Community ventures bolstered by Council-controlled fund
25 September 2013
Community ventures bolstered by Council-controlled Trust fund
More than $100,000 has been invested into the community via grants from the Waikato District Community Wellbeing Trust.
The Trust met earlier this week and approved four requests for funding from community groups around the district.
The Trust Chair, Councillor Dynes Fulton, said the Trustees were pleased to give out the first round of grants and believed that the recipients’ projects would benefit the wider community.
• Huntly Lions Club was granted $40,000 to go towards the cost of building a Poppet Head monument in Huntly. The monument is in memory of the 43 miners who died in the Ralph’s Mine disaster in 1914 when a miner's light ignited gas.
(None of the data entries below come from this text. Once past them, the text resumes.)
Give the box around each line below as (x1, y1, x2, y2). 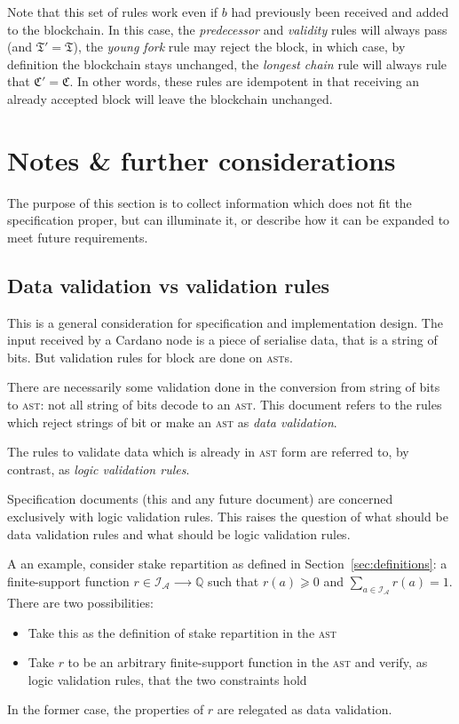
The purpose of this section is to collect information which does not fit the (7, 193, 412, 211)
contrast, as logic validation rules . (7, 459, 190, 478)
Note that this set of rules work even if (7, 3, 218, 20)
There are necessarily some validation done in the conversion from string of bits (7, 378, 440, 396)
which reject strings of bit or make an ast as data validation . (7, 412, 337, 431)
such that (208, 571, 259, 590)
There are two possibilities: (7, 593, 154, 611)
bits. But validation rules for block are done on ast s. (7, 347, 293, 366)
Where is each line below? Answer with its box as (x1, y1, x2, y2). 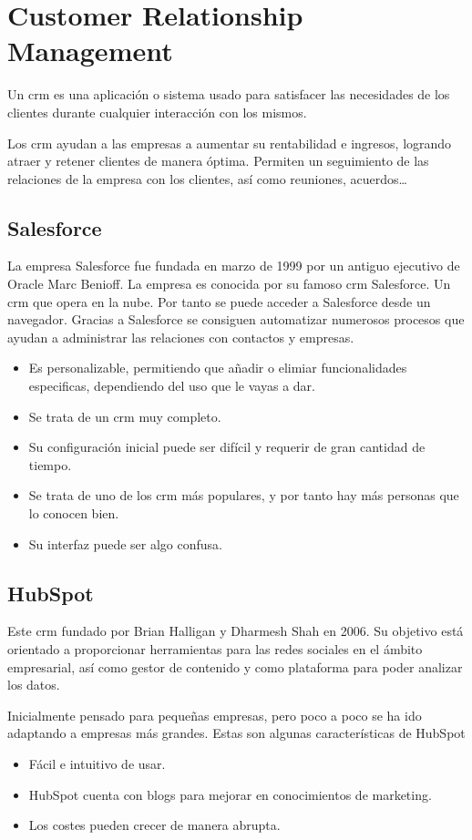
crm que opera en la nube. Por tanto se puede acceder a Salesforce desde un (7, 292, 431, 311)
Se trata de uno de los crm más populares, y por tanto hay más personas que (28, 486, 459, 505)
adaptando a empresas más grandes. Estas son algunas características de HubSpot (7, 723, 466, 743)
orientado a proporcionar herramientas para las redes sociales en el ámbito (7, 640, 423, 658)
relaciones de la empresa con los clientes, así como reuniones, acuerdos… (7, 169, 407, 188)
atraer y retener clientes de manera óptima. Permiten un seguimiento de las (7, 151, 429, 170)
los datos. (7, 675, 60, 694)
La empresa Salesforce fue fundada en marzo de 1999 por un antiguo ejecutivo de (7, 256, 460, 275)
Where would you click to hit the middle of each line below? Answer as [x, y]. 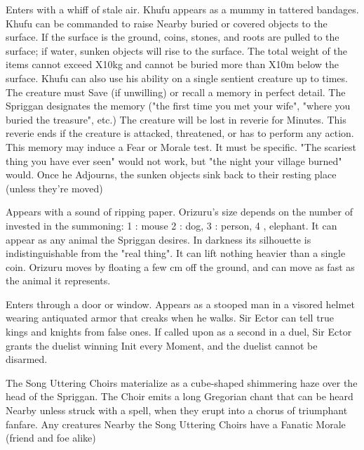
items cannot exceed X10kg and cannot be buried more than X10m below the [172, 64]
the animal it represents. [58, 280]
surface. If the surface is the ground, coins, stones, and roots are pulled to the [173, 37]
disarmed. [27, 359]
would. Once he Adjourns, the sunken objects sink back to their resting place [171, 174]
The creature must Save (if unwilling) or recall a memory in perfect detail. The [176, 92]
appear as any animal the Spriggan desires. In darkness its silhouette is [159, 239]
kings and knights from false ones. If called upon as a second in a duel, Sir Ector [179, 332]
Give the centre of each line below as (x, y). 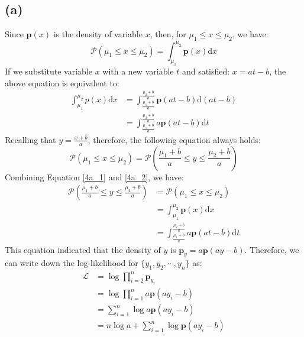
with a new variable (138, 71)
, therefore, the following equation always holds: (174, 139)
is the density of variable (98, 34)
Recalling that (30, 139)
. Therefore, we (272, 249)
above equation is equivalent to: (62, 82)
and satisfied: (206, 71)
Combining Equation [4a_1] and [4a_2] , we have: (94, 176)
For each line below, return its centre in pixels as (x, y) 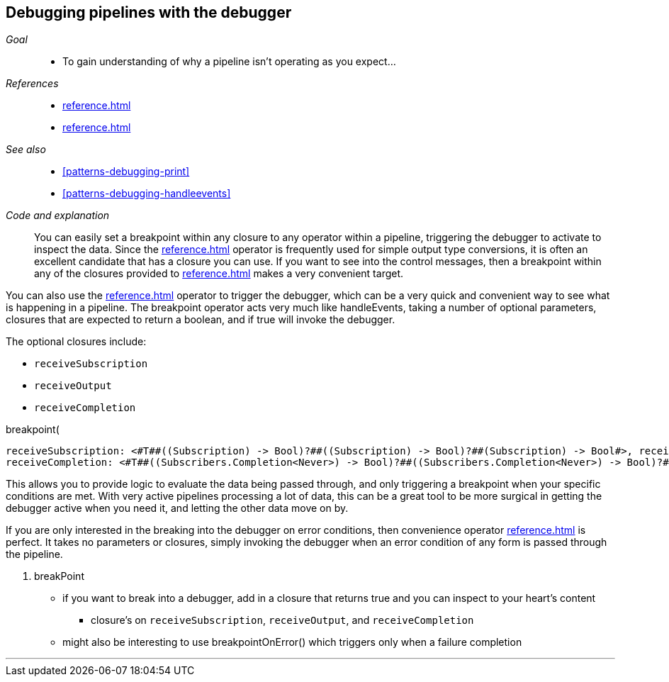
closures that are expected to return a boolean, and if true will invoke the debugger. (201, 320)
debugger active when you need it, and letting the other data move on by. (177, 508)
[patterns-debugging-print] (126, 172)
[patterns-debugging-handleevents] (147, 194)
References (32, 84)
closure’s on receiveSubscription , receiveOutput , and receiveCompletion (282, 620)
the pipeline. (34, 554)
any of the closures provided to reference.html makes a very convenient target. (219, 274)
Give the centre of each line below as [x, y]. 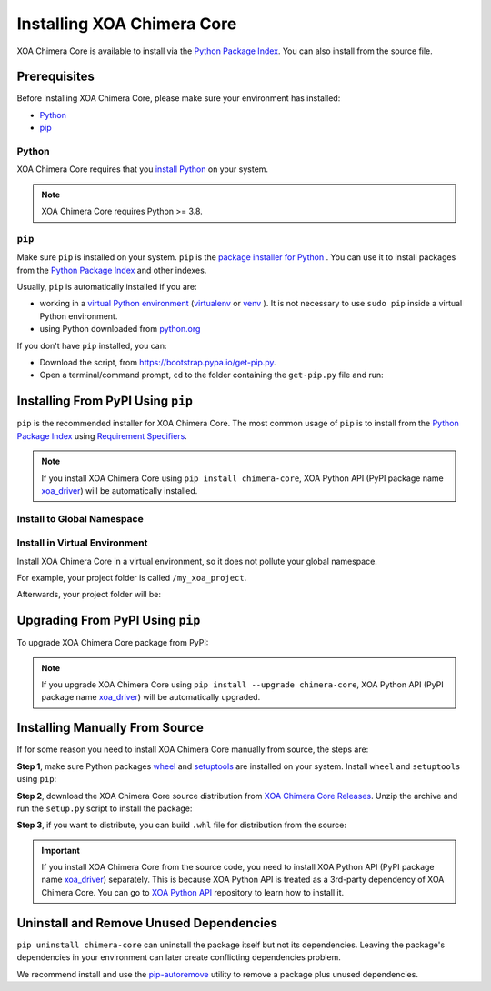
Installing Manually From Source [110, 728]
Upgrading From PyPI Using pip [109, 621]
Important [61, 850]
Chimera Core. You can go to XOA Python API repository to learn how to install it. [193, 892]
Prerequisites [55, 77]
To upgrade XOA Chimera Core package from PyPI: [113, 643]
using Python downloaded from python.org [120, 329]
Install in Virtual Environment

• A project to construct the Allan Turner Memorial Walkway also received $40,000. The walkway is a Council project that will link the Tamahere community with the Matangi community via Woodcock Road and Fuchsia Lane across the Mangaharakeke Stream. The walkway is dedicated to Allan Turner, a former Council employee who passed away in 2012, in recognition of his passion and support for green space and walkways throughout the Waikato district.
• Ngaruawahia Rugby League Club receives $19,000 to replace the Club’s power supply switch board.
• A further $20,000 went to the North Waikato Crime Prevention Technology Trust for security cameras in Te Kauwhata, Huntly, Ngaruawahia, Tuakau and Raglan.